» **ACTIVITY**
Output the records below in full, word for word; pictures do not belong in it.

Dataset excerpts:

■ ■ ■

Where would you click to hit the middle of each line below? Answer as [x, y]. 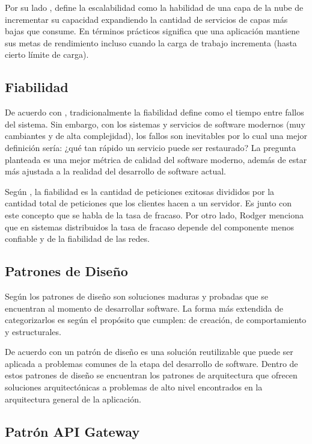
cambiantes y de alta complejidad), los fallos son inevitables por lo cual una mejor [156, 136]
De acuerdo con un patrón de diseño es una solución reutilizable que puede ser [149, 352]
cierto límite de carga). [47, 54]
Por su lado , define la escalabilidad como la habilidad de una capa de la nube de [154, 7]
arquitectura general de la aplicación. [73, 399]
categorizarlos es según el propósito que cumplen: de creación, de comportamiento [156, 320]
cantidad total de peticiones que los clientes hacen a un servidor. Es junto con [148, 203]
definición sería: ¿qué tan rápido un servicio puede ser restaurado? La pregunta [151, 147]

■ ■ ■

» **TASK ANSWER**
Where would you click to hit the middle of each line below? Answer as [x, y]. 
cambiantes y de alta complejidad), los fallos son inevitables por lo cual una mejor [156, 136]
De acuerdo con un patrón de diseño es una solución reutilizable que puede ser [149, 352]
cierto límite de carga). [47, 54]
Por su lado , define la escalabilidad como la habilidad de una capa de la nube de [154, 7]
arquitectura general de la aplicación. [73, 399]
categorizarlos es según el propósito que cumplen: de creación, de comportamiento [156, 320]
cantidad total de peticiones que los clientes hacen a un servidor. Es junto con [148, 203]
definición sería: ¿qué tan rápido un servicio puede ser restaurado? La pregunta [151, 147]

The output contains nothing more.